Software to create and maintain a mirror of regulations.gov
The data on Regulations.gov consists of Congressional laws that have been passed and implemented as regulations by federal agencies. The site is available to the public such that anyone can read and provide feedback for these regulations to make their opinions known.
The way that Regulations.gov is currently set up, users may search for and comment on regulations on the main site, however finding older regulations through the site's API has become a more difficult and limited process where users must apply for an API key to be granted time-limited access to larger sets of data.
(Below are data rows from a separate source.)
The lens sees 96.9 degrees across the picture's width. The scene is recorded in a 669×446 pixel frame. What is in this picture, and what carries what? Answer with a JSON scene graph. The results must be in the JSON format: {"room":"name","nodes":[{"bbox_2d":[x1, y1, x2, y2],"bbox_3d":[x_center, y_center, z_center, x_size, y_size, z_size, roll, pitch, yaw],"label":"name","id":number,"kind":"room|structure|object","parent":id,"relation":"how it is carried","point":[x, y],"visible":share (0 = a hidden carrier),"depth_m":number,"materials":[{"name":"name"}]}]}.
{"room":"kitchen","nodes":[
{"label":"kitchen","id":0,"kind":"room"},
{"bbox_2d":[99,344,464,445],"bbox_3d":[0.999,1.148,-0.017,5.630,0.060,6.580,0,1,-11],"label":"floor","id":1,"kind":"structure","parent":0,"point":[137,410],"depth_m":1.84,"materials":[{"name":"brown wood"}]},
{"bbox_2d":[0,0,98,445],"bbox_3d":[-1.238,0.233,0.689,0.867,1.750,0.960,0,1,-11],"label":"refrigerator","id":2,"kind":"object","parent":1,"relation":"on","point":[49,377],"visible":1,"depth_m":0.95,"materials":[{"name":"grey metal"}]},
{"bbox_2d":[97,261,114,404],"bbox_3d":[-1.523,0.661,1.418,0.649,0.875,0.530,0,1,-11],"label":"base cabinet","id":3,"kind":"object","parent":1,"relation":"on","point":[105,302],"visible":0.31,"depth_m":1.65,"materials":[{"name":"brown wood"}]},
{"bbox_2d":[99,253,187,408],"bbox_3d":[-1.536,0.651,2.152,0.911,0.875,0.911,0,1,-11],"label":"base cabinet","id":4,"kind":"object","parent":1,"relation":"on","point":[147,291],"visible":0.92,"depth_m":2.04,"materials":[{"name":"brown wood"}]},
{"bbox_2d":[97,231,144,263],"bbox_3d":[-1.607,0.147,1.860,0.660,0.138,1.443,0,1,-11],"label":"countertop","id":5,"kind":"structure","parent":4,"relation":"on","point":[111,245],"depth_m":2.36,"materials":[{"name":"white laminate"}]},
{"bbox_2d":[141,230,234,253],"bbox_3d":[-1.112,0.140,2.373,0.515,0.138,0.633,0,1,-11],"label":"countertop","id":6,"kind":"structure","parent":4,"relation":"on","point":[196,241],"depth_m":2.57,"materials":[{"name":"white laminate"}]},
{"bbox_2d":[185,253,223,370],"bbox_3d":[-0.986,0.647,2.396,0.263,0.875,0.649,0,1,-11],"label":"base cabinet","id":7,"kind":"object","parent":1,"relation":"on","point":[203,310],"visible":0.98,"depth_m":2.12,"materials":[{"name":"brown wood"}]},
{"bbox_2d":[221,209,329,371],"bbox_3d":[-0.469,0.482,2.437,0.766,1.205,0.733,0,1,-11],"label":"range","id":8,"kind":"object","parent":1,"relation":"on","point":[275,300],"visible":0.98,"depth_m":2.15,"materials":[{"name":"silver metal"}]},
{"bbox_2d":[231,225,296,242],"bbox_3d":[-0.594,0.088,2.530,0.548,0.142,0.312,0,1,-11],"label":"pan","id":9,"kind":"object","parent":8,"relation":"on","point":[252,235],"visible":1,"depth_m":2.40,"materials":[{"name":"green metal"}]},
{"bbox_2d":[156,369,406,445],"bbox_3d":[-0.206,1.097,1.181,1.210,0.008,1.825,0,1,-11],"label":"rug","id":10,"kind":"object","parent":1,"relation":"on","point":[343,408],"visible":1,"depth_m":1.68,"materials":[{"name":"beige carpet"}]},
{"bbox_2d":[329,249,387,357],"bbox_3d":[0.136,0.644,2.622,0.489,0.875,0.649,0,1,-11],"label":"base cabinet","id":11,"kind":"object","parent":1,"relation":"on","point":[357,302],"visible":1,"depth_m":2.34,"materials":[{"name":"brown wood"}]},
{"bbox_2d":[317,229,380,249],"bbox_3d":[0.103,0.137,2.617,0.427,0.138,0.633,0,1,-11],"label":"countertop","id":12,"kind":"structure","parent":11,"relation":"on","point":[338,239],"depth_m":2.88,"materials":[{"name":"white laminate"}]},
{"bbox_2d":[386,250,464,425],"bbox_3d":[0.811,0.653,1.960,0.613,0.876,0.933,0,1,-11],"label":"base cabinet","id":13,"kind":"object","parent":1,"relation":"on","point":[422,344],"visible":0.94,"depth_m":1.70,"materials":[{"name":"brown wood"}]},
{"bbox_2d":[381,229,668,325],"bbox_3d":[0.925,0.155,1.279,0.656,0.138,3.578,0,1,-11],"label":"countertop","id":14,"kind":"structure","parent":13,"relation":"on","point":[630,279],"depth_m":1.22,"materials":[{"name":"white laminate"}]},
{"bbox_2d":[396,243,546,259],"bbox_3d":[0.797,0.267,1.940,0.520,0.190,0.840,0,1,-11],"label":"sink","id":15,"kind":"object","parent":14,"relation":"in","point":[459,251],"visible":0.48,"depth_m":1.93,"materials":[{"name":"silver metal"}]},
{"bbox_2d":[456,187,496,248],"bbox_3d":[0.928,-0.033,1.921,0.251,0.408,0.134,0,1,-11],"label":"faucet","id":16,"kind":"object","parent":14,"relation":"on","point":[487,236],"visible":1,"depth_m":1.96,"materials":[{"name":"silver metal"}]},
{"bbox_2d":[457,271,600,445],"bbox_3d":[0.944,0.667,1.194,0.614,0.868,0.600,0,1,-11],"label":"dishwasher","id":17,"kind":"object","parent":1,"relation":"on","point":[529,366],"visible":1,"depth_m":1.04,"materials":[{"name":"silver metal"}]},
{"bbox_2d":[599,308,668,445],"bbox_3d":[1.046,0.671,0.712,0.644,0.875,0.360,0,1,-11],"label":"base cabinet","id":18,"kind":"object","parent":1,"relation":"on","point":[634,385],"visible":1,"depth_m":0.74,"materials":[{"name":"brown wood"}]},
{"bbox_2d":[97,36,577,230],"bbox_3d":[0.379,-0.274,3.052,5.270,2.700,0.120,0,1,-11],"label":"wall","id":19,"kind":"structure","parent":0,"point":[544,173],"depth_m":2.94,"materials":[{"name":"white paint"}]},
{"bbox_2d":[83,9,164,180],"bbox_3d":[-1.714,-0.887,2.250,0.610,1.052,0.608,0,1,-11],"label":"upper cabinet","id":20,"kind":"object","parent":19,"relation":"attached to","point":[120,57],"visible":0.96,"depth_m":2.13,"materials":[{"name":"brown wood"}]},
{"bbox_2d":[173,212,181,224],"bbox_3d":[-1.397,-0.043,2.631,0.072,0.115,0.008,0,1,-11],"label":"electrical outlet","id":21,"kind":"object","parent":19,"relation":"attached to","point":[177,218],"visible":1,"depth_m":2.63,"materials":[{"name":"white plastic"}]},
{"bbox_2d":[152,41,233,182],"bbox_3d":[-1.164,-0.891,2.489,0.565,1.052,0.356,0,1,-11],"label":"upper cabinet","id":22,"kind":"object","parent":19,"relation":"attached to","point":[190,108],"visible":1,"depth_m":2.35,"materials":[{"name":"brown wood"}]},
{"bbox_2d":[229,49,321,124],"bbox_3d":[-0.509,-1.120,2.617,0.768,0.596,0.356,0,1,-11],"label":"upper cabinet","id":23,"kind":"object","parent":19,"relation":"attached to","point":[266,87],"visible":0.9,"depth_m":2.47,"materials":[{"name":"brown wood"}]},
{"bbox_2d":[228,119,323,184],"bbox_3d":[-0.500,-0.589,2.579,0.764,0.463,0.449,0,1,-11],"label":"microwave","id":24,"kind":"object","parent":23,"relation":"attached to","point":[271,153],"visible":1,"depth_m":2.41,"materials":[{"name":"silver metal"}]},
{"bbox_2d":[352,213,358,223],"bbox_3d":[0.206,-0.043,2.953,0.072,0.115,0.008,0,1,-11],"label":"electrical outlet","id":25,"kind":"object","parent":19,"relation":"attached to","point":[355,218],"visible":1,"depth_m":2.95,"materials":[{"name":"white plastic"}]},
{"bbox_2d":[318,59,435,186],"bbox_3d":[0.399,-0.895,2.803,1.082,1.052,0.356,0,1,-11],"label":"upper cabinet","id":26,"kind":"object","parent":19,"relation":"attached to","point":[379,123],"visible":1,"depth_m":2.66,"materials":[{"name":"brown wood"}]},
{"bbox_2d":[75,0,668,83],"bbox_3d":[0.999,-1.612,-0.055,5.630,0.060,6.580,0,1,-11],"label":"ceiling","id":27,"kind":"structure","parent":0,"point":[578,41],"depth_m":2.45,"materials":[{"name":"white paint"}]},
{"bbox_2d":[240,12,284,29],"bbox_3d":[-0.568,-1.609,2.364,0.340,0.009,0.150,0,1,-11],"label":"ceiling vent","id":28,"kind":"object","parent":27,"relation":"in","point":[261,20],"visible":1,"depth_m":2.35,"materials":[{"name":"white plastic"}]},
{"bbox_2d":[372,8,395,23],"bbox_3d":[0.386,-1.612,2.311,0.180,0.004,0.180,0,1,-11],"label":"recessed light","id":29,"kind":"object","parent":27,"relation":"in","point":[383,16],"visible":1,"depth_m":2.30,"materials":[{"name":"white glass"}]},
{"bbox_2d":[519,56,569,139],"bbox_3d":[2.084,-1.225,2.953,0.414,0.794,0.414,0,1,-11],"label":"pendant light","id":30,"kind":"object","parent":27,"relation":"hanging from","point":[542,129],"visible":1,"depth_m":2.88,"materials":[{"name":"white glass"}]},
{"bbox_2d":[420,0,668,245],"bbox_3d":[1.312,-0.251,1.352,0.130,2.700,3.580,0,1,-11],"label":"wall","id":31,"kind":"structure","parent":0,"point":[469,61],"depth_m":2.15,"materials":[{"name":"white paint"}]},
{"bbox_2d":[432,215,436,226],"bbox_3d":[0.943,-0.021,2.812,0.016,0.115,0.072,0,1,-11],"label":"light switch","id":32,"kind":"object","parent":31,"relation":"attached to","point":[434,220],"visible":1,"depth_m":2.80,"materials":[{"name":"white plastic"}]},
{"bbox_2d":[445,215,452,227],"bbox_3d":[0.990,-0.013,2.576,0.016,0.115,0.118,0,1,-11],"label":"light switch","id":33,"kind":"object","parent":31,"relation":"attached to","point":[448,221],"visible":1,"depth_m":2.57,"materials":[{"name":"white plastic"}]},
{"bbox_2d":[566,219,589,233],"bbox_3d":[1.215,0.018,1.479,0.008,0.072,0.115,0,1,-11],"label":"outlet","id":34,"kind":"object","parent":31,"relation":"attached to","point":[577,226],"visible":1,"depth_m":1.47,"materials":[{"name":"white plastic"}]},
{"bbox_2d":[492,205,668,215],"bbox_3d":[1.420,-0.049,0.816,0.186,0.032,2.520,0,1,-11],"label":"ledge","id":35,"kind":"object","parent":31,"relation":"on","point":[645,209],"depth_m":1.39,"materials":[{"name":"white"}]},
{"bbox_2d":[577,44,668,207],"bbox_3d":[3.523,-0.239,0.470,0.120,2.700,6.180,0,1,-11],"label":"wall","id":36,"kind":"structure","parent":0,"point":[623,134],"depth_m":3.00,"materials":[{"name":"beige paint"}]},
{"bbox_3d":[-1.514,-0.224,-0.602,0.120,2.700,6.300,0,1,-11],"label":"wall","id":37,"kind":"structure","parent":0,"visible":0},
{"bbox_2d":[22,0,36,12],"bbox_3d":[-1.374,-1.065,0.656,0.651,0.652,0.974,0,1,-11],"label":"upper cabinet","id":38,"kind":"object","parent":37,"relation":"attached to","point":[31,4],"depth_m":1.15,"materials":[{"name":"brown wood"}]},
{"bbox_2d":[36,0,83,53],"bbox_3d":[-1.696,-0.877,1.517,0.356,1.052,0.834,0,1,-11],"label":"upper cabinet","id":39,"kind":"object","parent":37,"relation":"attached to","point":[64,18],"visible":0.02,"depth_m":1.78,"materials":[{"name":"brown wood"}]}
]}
The reason users must apply for an API key is because Regulations.gov has taken steps toward conserving their system resources by limiting how many times per hour a user can query the API. This came about after late-show host, John Oliver, called attention to the fight for net neutrality in 2017 where a flood of viewers crashed the FCC's website with their comments. In an effort to reduce the overall traffic, API access is now limited to one account per organization as well and requires an approval process to validate API keys.
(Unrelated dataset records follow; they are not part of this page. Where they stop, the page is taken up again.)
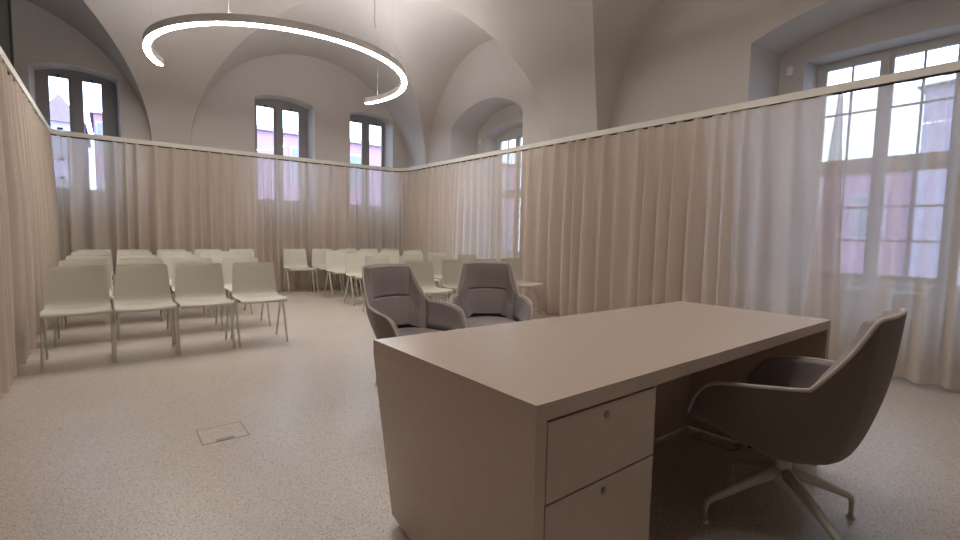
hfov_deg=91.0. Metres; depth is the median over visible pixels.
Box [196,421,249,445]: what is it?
floor hatch
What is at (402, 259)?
chair
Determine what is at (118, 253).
chair
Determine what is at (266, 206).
curtain
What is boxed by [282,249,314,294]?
chair
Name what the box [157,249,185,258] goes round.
chair
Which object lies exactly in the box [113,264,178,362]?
chair
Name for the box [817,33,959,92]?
window
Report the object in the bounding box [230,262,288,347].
chair
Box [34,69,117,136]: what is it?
window
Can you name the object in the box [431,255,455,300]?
chair
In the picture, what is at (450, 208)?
curtain
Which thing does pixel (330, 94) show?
wall
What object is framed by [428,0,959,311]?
wall
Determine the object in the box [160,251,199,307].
chair
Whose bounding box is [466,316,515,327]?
seat cushion
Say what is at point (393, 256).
chair
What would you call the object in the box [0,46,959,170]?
rail
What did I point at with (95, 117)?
house
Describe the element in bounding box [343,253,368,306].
chair
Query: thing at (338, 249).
chair
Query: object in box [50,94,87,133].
gabled house
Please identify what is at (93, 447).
floor
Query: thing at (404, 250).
chair
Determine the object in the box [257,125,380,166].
house
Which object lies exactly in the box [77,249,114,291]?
chair
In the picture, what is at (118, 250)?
chair
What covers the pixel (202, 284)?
chair
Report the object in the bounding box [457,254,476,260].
chair
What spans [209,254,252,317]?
chair
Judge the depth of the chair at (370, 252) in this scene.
8.43 m
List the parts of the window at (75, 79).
sash, sash
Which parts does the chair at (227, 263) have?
leg
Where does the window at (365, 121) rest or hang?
in the wall at (330, 94)
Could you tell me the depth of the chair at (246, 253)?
8.03 m
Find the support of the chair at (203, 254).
on the floor
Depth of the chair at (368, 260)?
6.63 m
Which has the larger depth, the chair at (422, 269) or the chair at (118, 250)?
the chair at (118, 250)
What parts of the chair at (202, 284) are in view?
leg, leg, leg
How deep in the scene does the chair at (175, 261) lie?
5.24 m
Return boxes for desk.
[373,301,830,539]
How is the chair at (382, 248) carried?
on the floor
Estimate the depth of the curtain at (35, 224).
4.07 m
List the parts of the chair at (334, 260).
leg
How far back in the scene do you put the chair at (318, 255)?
8.78 m
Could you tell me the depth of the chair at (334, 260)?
8.09 m
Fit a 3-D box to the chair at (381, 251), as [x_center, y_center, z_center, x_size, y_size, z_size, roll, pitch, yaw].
[-1.553,0.035,8.624,0.455,0.780,0.490,-2,6,-38]
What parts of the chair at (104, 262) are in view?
leg, leg
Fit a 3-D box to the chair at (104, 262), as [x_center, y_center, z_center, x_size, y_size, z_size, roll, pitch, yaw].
[-3.847,0.301,4.593,0.455,0.780,0.490,-2,6,-38]
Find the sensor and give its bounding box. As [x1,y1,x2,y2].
[786,66,793,76]
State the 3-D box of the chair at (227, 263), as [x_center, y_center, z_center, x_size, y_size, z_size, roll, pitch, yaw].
[-2.725,0.256,5.470,0.455,0.780,0.490,-2,6,-38]
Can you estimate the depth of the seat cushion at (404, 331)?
3.34 m
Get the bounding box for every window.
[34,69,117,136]
[255,99,306,157]
[350,115,384,166]
[497,126,522,149]
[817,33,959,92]
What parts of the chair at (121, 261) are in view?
leg, leg, leg
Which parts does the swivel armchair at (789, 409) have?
leg, leg, leg, leg
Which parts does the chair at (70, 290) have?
leg, leg, leg
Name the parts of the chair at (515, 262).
leg
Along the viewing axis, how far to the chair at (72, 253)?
6.15 m
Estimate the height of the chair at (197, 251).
0.780 m
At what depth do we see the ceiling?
6.91 m
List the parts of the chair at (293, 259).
leg
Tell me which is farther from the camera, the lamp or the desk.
the lamp
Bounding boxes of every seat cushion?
[398,327,440,335]
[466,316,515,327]
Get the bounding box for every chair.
[40,265,114,371]
[53,259,113,347]
[62,255,113,330]
[67,252,113,317]
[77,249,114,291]
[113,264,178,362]
[116,252,158,310]
[116,255,164,321]
[117,249,148,251]
[117,259,171,340]
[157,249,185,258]
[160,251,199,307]
[164,254,209,317]
[171,258,223,330]
[174,263,235,354]
[194,249,229,298]
[199,251,237,307]
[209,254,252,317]
[220,257,270,329]
[227,249,253,297]
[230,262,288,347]
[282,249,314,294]
[310,249,342,292]
[324,250,358,298]
[335,248,358,290]
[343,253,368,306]
[353,250,374,296]
[358,248,377,287]
[362,256,390,311]
[375,252,397,262]
[380,250,399,262]
[381,248,397,249]
[399,255,438,299]
[403,250,420,251]
[403,252,436,299]
[405,260,453,301]
[426,252,448,296]
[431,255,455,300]
[442,259,465,301]
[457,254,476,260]
[474,259,518,287]
[500,258,542,315]
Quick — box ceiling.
[27,0,665,167]
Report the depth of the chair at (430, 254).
8.30 m
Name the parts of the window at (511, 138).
sash, pane, sash
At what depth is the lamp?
5.00 m
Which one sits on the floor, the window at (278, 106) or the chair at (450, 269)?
the chair at (450, 269)
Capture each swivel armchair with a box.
[362,263,466,406]
[450,260,532,327]
[687,308,907,539]
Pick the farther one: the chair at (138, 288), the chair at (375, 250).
the chair at (375, 250)
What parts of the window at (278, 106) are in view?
sash, sash
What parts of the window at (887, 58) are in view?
sash, sash
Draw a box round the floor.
[0,285,959,539]
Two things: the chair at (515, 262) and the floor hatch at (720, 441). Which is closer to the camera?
the floor hatch at (720, 441)
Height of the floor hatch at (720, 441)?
0.004 m
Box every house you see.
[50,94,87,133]
[89,112,102,134]
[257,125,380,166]
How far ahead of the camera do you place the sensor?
5.03 m
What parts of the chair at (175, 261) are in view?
leg, leg
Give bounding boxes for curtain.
[0,56,71,398]
[67,136,200,293]
[199,151,398,292]
[398,155,497,293]
[495,92,843,360]
[804,70,959,388]
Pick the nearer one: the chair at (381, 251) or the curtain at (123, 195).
the curtain at (123, 195)
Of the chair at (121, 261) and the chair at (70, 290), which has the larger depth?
the chair at (121, 261)
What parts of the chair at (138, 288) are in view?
leg, leg, leg
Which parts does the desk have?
panel, drawer, drawer, panel, panel
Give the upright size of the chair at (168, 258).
0.780 m
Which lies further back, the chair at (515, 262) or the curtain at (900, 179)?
the chair at (515, 262)
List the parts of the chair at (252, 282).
leg, leg, leg, leg
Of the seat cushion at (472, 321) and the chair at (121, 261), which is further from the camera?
the chair at (121, 261)
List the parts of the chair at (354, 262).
leg, leg
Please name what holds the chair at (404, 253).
on the floor
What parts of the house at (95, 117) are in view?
pane
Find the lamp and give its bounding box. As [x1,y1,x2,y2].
[143,0,406,103]
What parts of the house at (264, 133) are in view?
pane, pane
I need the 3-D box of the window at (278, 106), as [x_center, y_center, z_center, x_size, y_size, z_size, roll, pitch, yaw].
[-3.829,-1.905,9.033,1.190,2.750,0.270,-2,6,-38]
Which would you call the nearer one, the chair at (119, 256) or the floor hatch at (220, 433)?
the floor hatch at (220, 433)
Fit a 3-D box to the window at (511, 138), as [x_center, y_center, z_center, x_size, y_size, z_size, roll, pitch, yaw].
[0.568,-1.479,8.821,0.420,2.535,1.260,-2,6,-38]
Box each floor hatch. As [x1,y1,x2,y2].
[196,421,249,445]
[691,431,745,451]
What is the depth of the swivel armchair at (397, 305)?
3.43 m
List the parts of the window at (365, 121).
sash, sash
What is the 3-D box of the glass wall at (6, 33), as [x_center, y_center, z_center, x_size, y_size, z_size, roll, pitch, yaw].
[-3.244,-1.247,2.465,0.040,4.220,10.645,-2,6,-38]
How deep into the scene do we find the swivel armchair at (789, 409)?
1.65 m
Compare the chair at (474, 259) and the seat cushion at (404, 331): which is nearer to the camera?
the seat cushion at (404, 331)
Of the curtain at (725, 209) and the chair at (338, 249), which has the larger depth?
the chair at (338, 249)
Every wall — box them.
[0,0,14,68]
[11,0,407,167]
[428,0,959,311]
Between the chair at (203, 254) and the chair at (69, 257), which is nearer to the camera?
the chair at (69, 257)
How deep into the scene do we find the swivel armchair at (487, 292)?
4.02 m
The objective of the Mirrulations project is to make the data on Regulations.gov more easily accessible to the public by acting as a mirror to the site. Since it is federal data, it must be available (with exceptions) to the public under the Freedom of Information Act. By making the data readily available in one place, analysts can more easily study it.
The Mirrulations project endeavors to create a mirror of the regulatory data on Regulations.gov to make it more accessible to the general public. Our goal is to collect all of the data from the site and store it in a database/cloud for users to search for at their leisure. The only problem with that is that there are currently over 9.6 million regulations documents (and counting!) to be downloaded.
With the API limiting that is in place, it would take us months to download all of the data by ourselves so we are creating a volunteer computing system that allows other people to contribute to the expedition of the downloading process. Through this project users can apply for an API key and volunteer their computer's CPU for downloading data and sending it to our server. If you choose to volunteer, the instructions below will help you to help us get up and running.
If you are interested in becoming a developer, see docs/developers.md.
To run Mirrulations, you need Python 3.7.2 or greater (MacOSX or Windows) on your machine to run this, as well as redis if you are running a server
You will also need a valid API key from Regulations.gov to participate. To apply for a key, you must simply contact the Regulations Help Desk and provide your name, email address, organization, and intended use of the API. If you are not with any organizations, just say so in your message. They will email you with a key once they've verified you and activated the key.
To download the actual project, you will need to go to our GitHub page and clone the project to your computer.
If you are running a server, please run a redis server before continuing.
From your terminal, in the project directory, set up a virtual environment by
python3 -m venv .env
source .env/bin/activate
pip install -e .
Lastly, run mirrulations_client to get it running as a client, or mirrulations_server to get it running as a server.
If you do not have a config.json previously made, you will be prompted to make one.
(You can also force an overwrite of config.json with the tag --config at the end of your command.)
A terminal prompt will show up, asking for the API key from earlier as well as, if ran as a client, a server IP and a port.
You can use the IP 10.76.100.34 and port 8080.
The API key itself is the one you received earlier.
"Regulations.gov and the Federal government cannot verify and are not responsible for the accuracy or authenticity of the data or analyses derived from the data after the data has been retrieved from Regulations.gov."
In other words, "once the data has been downloaded from Regulations.gov, the U.S. Government cannot verify and is not responsible for the quality, accuracy, reliability, or timeliness of any analyses conducted using the downloaded data."
This product uses the Regulations.gov Data API but is neither endorsed nor certified by Regulations.gov.
This project is currently being developed by a student research team at Moravian College in association with Careset under Fred Trotter.